NMC 100Y introduces the Department and its various disciplines. It presents students with an historical and thematic survey of the civilizations and cultures of the Near and Middle East and provides background necessary for comprehending the complex issues facing that region today. The student who is interested in the ancient Near East in particular should take NMC 170Y. Those interested in the world and/or religion of Islam should start with NMC 185Y. Anyone primarily attracted to biblical studies should take one or more of NMC 250H, 251H, 252H, 253H. The student with a special interest in Jewish studies should start with RLG 202Y.

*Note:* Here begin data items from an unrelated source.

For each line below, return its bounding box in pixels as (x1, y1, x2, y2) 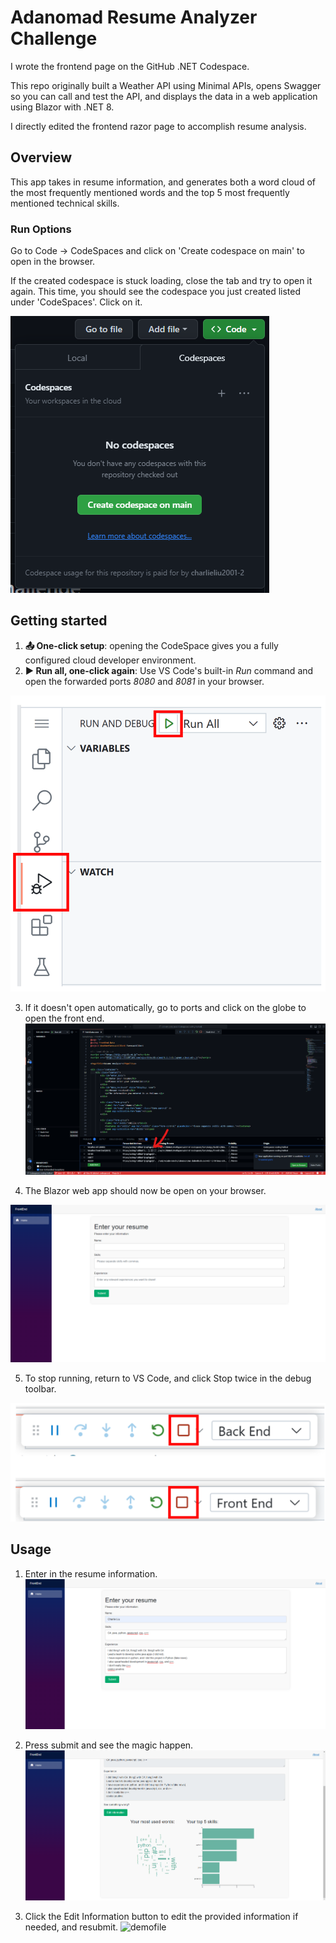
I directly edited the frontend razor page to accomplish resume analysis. (10, 120, 307, 132)
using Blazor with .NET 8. (10, 101, 115, 113)
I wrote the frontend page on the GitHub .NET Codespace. (10, 60, 250, 72)
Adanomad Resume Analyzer (10, 6, 258, 29)
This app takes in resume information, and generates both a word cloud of (10, 176, 316, 188)
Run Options (10, 222, 72, 236)
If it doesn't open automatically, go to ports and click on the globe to (24, 1002, 307, 1014)
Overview (10, 149, 73, 166)

Students wishing to follow a Specialist or Major program should choose their courses with the advice of the Undergraduate Coordinator. Those intending to proceed to a graduate degree in a particular area will obviously want to follow an undergraduate program in the same area and would do well to acquire a reading knowledge of German and French as early as possible. Some knowledge of anthropology and a course or two in linguistics would be useful. The Department, however, welcomes students of all academic backgrounds who wish to learn about the Middle East, including those who do not intend to specialize or major. Many courses offered in the Department do not require any knowledge of the languages of the region. Students should consult the Undergraduate Handbook published each year by the Department for more detailed information about courses and programs.
Undergraduate Enquiries: 4 Bancroft Avenue, Room 200, 978-3306
Enrolment in NMC programs is open to anyone who has completed four courses; no minimum GPA required. Students should consult the Department about the following programs.
ANCIENT NEAR EASTERN STUDIES (B.A.)
Specialist program (Hon.B.A.): S12251 (12 full NMC courses or their equivalent, including at least one 400-series course)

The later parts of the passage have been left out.